Generating Chords from Melody with Flexible Harmonic Rhythm and Controllable Harmonic Density

Shangda Wu1, Yue Yang1, Zhaowen Wang1, Xiaobing Li1, Maosong Sun1,2

1Department of Music AI and Information Technology, Central Conservatory of Music

2Department of Computer Science and Technology, Tsinghua University

View the Project on GitHub sander-wood/autoharmonizer

Network Architecture

In real musical practice, it is first necessary to consider what the notes of the current melody segment are when matching a melody to a chord progression. Generally (though not always), chords containing notes from the melody are preferred (e.g., chord tones). However, sometimes there is more than one chord that matches the current notes, thus the next chord needs to be decided based on the following melody notes.

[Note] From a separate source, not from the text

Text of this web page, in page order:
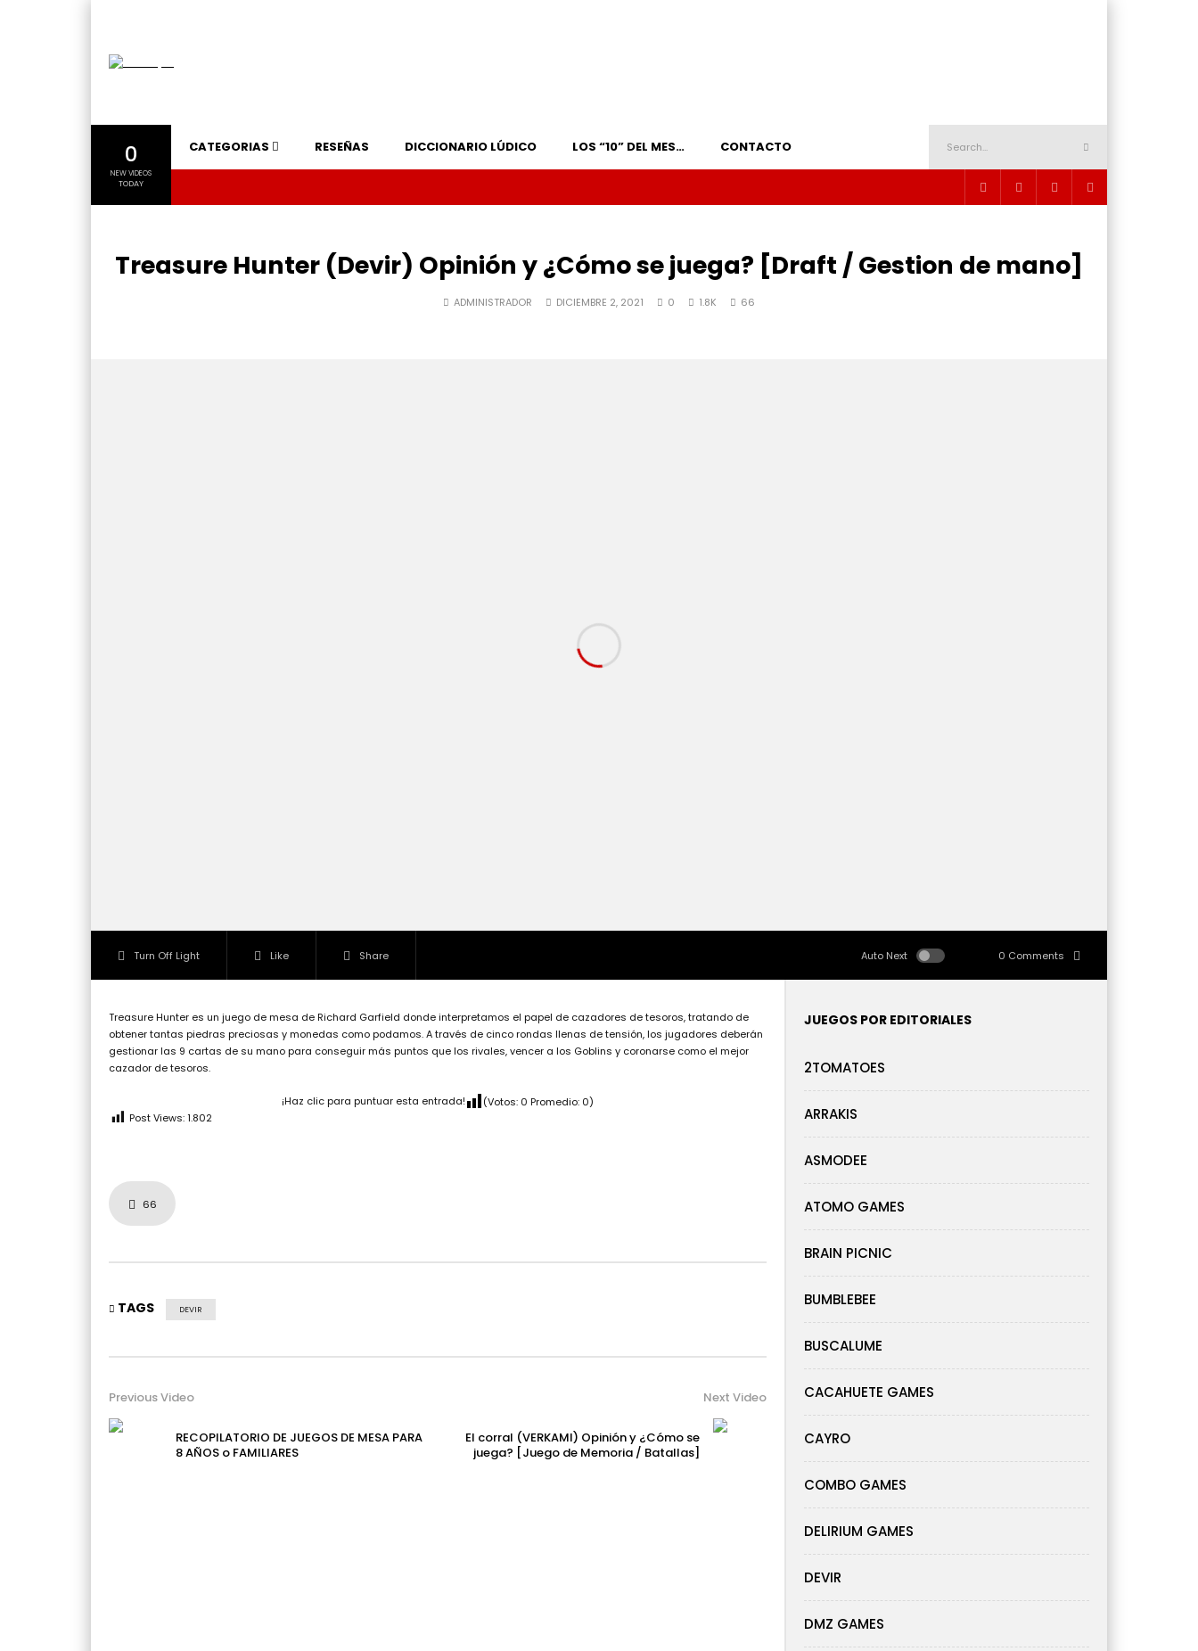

For the above reason, we chose Bi-LSTM as the backbone network for AutoHarmonizer, enabling it to capture music information in both directions. As shown in Fig. 2, AutoHarmonizer is based on an encoder-decoder architecture. The input of the melody encoder is a melody sequence, while for the meta-info encoder it is a concatenated sequence of beat and key sequences. Both of them consist of two stacked blocks, which consist of a Bi-LSTM layer with 256 units and a time-distributed layer with 128 units. We then concatenated the last hidden states of these two encoders and fed them into the decoder. The decoder contains 3 stacked layers, and the output layer has 1,462 units corresponding to 1,462 chord types. It autoregressively generates the chord symbols frame-by-frame (sixteenth note). We empirically chose the dropout with a rate of 0.2, a batch size of 512, and early stopping for 20 epochs of patience.


Figure 2: The architecture of AutoHarmonizer, which predicts chord symbols frame-by-frame (sixteenth note).